▸ **WHAT YOU SHOULD DO**: Your job is to print, exactly, the lines in the data below from the line with "exploitation, or other clearly illegal" through the line with "30And if thy", both included, and to omit any picture.

[Stored items]
◇ ◇ ◇ ◇ ◇

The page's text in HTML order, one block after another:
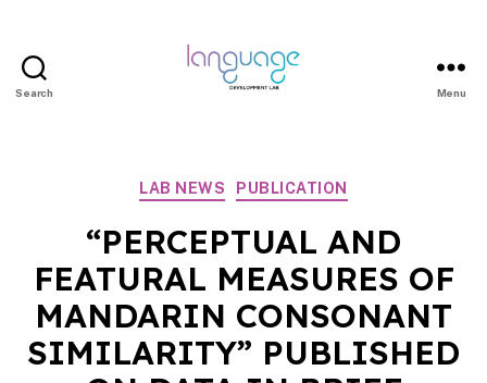
Search
of
Linguistics
|
HKU
Menu
Categories
LAB NEWS PUBLICATION
“PERCEPTUAL AND
FEATURAL MEASURES OF
MANDARIN CONSONANT
SIMILARITY” PUBLISHED
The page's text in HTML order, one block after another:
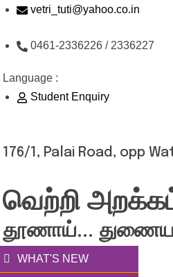
Skip
content
vetri_tuti@yahoo.co.in
0461-2336226 / 2336227
Language :
Student Enquiry
176/1, Palai Road, opp
வெற்றி
தூணாய்...
WHAT'S NEW
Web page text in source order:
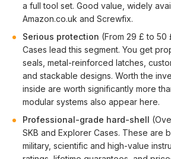
a full tool set. Good value, widely
Amazon.co.uk and Screwfix.
Serious protection (From 29 £ to 50
Cases lead this segment. You get
seals, metal-reinforced latches,
and stackable designs. Worth the
inside are worth significantly more
modular systems also appear here.
Professional-grade hard-shell
SKB and Explorer Cases. These are
military, scientific and high-value
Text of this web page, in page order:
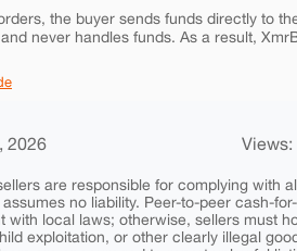
the buyer sends funds directly to
never handles funds. As a result,
2026 Views:
are responsible for complying with
no liability. Peer-to-peer cash-
with local laws; otherwise, sellers must
exploitation, or other clearly illegal
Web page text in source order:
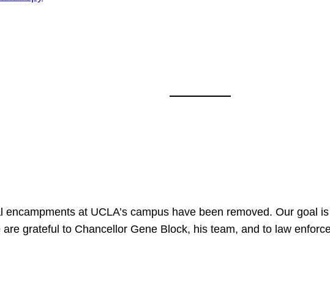
at UCLA’s campus have been removed. Our goal
grateful to Chancellor Gene Block, his team, and to law
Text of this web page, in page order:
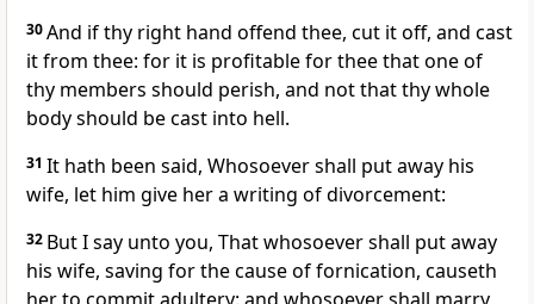
30And if thy right hand offend thee, cut it off, and cast
it from thee: for it is profitable for thee that one of
thy members should perish, and not that thy whole
body should be cast into hell.
31 It hath been said, Whosoever shall put away his
wife, let him give her a writing of divorcement:
32 But I say unto you, That whosoever shall put away
his wife, saving for the cause of fornication, causeth
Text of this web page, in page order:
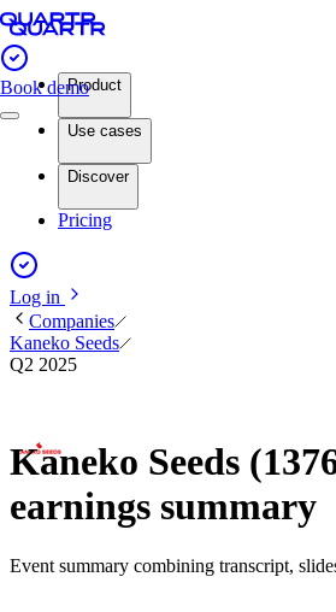
Book demoProduct
Use cases
Discover
Pricing
Log in
Companies
Kaneko Seeds
Q2 2025
Kaneko Seeds
earnings summary
Event summary combining transcript,
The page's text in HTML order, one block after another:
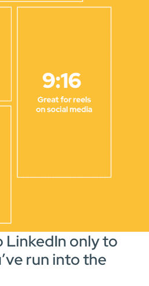
LinkedIn only to
run into the
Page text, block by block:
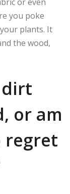
you poke
plants. It
the wood,
dirt
or am
regret
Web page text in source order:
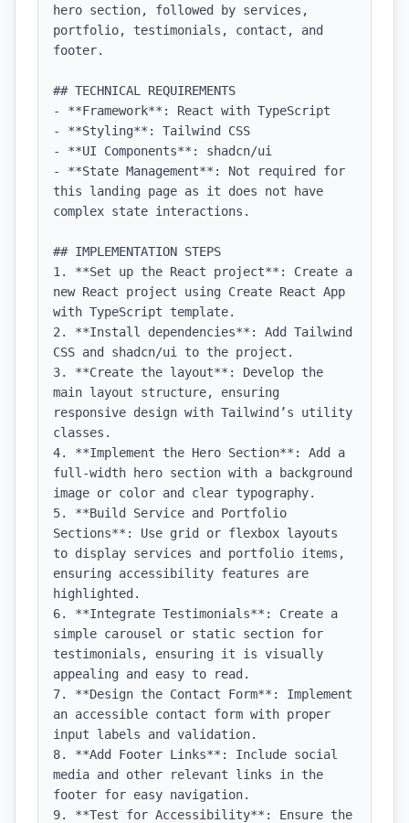
hero section, followed by services,
portfolio, testimonials, contact, and
footer.
## TECHNICAL REQUIREMENTS
- **Framework**: React with TypeScript
- **Styling**: Tailwind CSS
- **UI Components**: shadcn/ui
- **State Management**: Not required for
this landing page as it does not have
complex state interactions.
## IMPLEMENTATION STEPS
1. **Set up the React project**: Create a
new React project using Create React App
with TypeScript template.
2. **Install dependencies**: Add Tailwind
CSS and shadcn/ui to the project.
3. **Create the layout**: Develop the
main layout structure, ensuring
responsive design with Tailwind’s utility
classes.
4. **Implement the Hero Section**: Add a
full-width hero section with a background
image or color and clear typography.
5. **Build Service and Portfolio
Sections**: Use grid or flexbox layouts
to display services and portfolio items,
ensuring accessibility features are
highlighted.
6. **Integrate Testimonials**: Create a
simple carousel or static section for
testimonials, ensuring it is visually
appealing and easy to read.
7. **Design the Contact Form**: Implement
an accessible contact form with proper
input labels and validation.
8. **Add Footer Links**: Include social
media and other relevant links in the
footer for easy navigation.
9. **Test for Accessibility**: Ensure the
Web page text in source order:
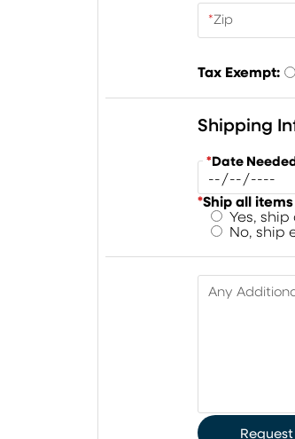
*Zip
Tax Exempt:
Shipping
*Date
*Ship all
Yes,
No, ship
Any
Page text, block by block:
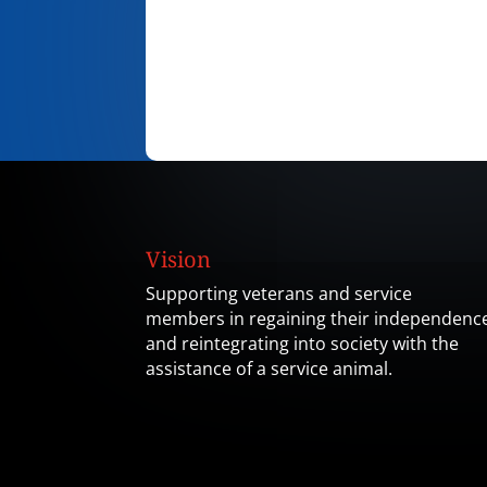
Vision
Supporting veterans and service
members in regaining their
and reintegrating into society with the
assistance of a service animal.
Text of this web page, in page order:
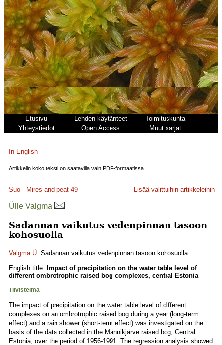
Etusivu Lehden käytänteet
Toimituskunta
Yhteystiedot
Open Access Muut sarjat
In English
Artikkelin koko teksti on saatavilla vain PDF-formaatissa.
Suo - Mires and peat 49 Lisää valittuihin artikkeleihin
Ülle Valgma
Sadannan vaikutus vedenpinnan tasoon
kohosuolla
Valgma Ü. Sadannan vaikutus vedenpinnan tasoon kohosuolla.
English title: Impact of precipitation on the water table level of
different ombrotrophic raised bog complexes, central Estonia
Tiivistelmä
The impact of precipitation on the water table level of different
complexes on an ombrotrophic raised bog during a year (long-term
effect) and a rain shower (short-term effect) was investigated on the
basis of the data collected in the Männikjärve raised bog, Central
Estonia, over the period of 1956-1991. The regression analysis showed
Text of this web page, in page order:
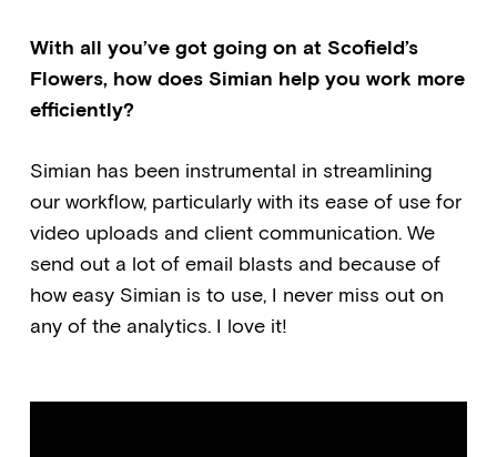
With all you’ve got going on at Scofield’s
Flowers, how does Simian help you work more
efficiently?
Simian has been instrumental in streamlining
our workflow, particularly with its ease of use for
video uploads and client communication. We
send out a lot of email blasts and because of
how easy Simian is to use, I never miss out on
any of the analytics. I love it!
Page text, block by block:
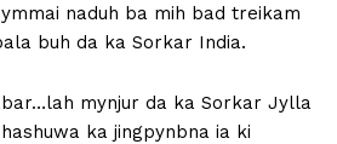
naduh ba mih bad treikam
buh da ka Sorkar India.
mynjur da ka Sorkar Jylla
ka jingpynbna ia ki
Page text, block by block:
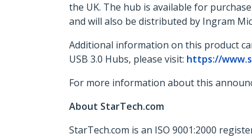
the UK. The hub is available for
and will also be distributed by Ingram
Additional information on this product
USB 3.0 Hubs, please visit: https://
For more information about this
About StarTech.com
StarTech.com is an ISO 9001:2000
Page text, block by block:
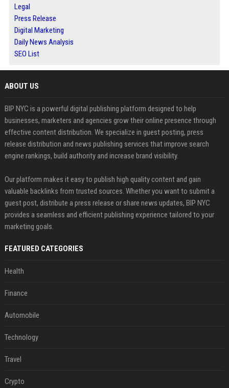
Legal
Press Release
Digital Marketing
Daily News Analysis
SEO List
ABOUT US
BIP NYC is a powerful digital publishing platform designed to help
businesses, marketers and agencies grow their online presence through
effective content distribution. We specialize in guest posting, press
release distribution and news publishing services that improve search
engine rankings, build authority and increase brand visibility.
Our platform makes it easy to publish high quality content and gain
valuable backlinks from trusted sources. Whether you want to submit a
guest post, distribute a press release or share news updates, BIP NYC
provides a seamless and efficient publishing experience tailored to your
marketing goals.
FEATURED CATEGORIES
Health
Finance
Automobile
Technology
Travel
Crypto
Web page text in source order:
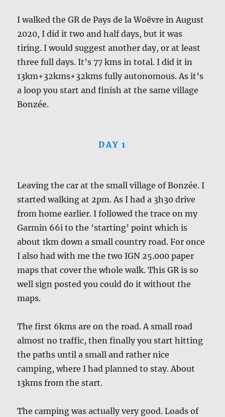
I walked the GR de Pays de la Woëvre in August
2020, I did it two and half days, but it was
tiring. I would suggest another day, or at least
three full days. It’s 77 kms in total. I did it in
13km+32kms+32kms fully autonomous. As it’s
a loop you start and finish at the same village
Bonzée.
DAY 1
Leaving the car at the small village of Bonzée. I
started walking at 2pm. As I had a 3h30 drive
from home earlier. I followed the trace on my
Garmin 66i to the ‘starting’ point which is
about 1km down a small country road. For once
I also had with me the two IGN 25.000 paper
maps that cover the whole walk. This GR is so
well sign posted you could do it without the
maps.
The first 6kms are on the road. A small road
almost no traffic, then finally you start hitting
the paths until a small and rather nice
camping, where I had planned to stay. About
13kms from the start.
The camping was actually very good. Loads of
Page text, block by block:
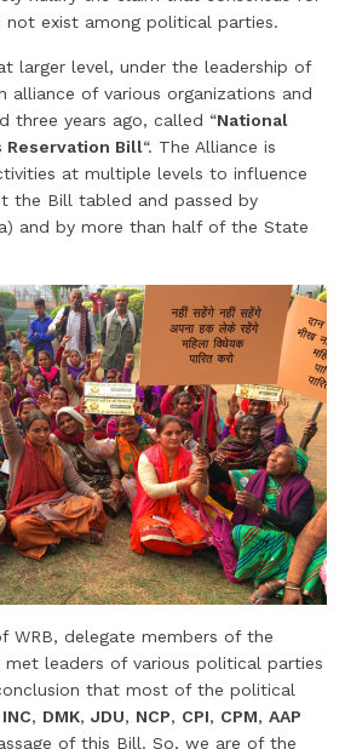
not exist among political parties.
larger level, under the leadership of
alliance of various organizations and
three years ago, called “National
Reservation Bill“. The Alliance is
at multiple levels to influence
the Bill tabled and passed by
and by more than half of the State
WRB, delegate members of the
met leaders of various political parties
that most of the political
INC, DMK, JDU, NCP, CPI, CPM, AAP
of this Bill. So, we are of the
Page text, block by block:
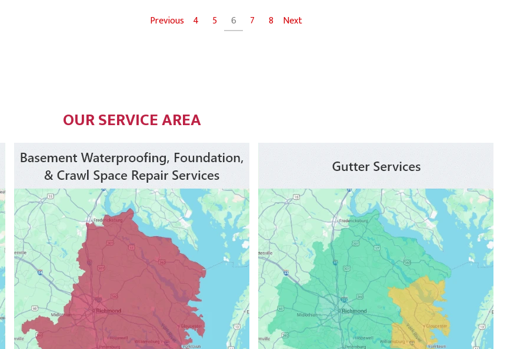
Previous 4 5 6 7 8 Next
OUR SERVICE AREA
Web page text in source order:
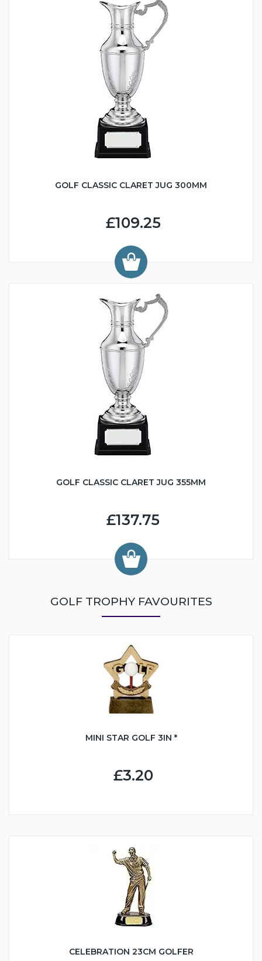
GOLF CLASSIC CLARET JUG 300MM
£109.25
GOLF CLASSIC CLARET JUG 355MM
£137.75
GOLF TROPHY FAVOURITES
MINI STAR GOLF 3IN *
£3.20
CELEBRATION 23CM GOLFER

◇ ◇ ◇ ◇ ◇

▸ **SOLUTION**:
exploitation, or other clearly illegal
Web page text in source order:
at UCLA’s campus have been removed. Our goal
grateful to Chancellor Gene Block, his team, and to law
Text of this web page, in page order:
30And if thy right hand offend thee, cut it off, and cast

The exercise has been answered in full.